To say that I am anxious is an understatement. School starts in less than a week and I have yet to even land an interview. I know God has some awesome plan for my life, but I can't help feeling nervous about this whole job future thing. I know I'm not the financial provider in our family, but at times I feel pathetic, like I don't contribute much to our little family. I know these are all lies I tell myself, but at times its hard to believe anything else. Never in a million years would I ever have thought that it would take this long to get a teaching job or even an interview...I know this is God's way of breaking me.

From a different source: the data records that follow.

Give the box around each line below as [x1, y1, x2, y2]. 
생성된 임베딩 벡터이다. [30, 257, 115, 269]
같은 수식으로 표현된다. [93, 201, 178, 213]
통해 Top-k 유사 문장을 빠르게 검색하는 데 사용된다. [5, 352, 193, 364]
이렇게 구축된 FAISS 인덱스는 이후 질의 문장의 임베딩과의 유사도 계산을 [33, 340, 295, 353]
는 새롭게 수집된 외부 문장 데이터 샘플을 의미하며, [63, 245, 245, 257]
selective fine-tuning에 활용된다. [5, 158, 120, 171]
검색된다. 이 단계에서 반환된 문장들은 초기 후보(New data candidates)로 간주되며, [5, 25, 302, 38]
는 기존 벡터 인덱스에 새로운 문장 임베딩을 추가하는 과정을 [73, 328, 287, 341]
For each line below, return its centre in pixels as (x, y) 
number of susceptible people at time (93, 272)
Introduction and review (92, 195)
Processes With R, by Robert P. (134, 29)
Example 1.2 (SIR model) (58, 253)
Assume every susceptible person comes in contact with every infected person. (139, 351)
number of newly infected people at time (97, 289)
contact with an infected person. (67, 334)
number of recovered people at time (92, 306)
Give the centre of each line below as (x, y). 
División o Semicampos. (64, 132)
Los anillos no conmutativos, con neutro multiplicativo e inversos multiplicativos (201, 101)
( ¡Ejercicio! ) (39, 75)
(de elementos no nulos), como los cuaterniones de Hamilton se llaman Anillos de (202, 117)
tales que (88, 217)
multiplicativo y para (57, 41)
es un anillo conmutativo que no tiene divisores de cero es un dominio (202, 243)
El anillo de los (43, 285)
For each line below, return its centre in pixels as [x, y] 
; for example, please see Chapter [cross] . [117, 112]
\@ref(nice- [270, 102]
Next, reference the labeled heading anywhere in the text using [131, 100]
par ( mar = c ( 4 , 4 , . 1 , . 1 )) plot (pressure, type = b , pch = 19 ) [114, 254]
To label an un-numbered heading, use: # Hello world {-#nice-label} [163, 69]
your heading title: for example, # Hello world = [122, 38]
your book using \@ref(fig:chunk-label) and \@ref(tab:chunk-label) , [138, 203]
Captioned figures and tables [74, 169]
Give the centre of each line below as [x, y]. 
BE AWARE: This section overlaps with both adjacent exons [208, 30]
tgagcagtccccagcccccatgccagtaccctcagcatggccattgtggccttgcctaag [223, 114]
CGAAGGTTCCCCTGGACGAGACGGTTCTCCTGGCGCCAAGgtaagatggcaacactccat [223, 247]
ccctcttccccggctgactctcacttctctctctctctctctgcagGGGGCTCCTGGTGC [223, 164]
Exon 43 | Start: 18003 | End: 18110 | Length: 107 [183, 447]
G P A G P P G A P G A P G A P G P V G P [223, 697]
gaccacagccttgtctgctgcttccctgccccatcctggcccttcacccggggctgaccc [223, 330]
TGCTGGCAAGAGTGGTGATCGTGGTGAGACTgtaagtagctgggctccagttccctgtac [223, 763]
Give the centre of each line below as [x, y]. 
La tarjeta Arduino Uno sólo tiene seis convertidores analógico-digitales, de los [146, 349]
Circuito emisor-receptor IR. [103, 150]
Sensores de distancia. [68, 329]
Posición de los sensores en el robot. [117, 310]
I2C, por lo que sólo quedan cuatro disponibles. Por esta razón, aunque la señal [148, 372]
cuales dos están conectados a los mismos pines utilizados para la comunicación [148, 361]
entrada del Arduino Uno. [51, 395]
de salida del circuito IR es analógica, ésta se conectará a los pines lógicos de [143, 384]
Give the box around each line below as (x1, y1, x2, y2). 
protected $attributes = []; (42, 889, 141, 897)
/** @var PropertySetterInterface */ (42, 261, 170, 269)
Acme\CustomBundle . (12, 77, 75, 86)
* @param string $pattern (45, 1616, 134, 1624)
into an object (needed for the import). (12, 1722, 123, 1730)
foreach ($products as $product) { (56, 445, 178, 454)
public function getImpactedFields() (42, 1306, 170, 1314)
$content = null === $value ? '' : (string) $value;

Only when I truly trust in His guidance and will for my life will the answers become so perfectly clear as to what I'm supposed to do. When I think about my future a thousand emotions come to mind: anxious, excited, nervous, impatient, leery, naive, hopeful, etc. I need to stop focusing on things that I THINK I need (my teaching job) and trust that God is in control. Who knows maybe teaching isn't my thing and God has another career in mind?
Matthew 6:31-34
"Do not be anxious then, saying, 'What shall we eat?' or 'What shall we drink?' or 'With what shall we clothe ourselves?' "For all these things the Gentiles eagerly seek; for your heavenly Father knows that you need all these things. "But seek first His kingdom and His righteousness; and all these things shall be added to you. "Therefore do not be anxious for tomorrow; for tomorrow will care for itself. Each day has enough trouble of its own.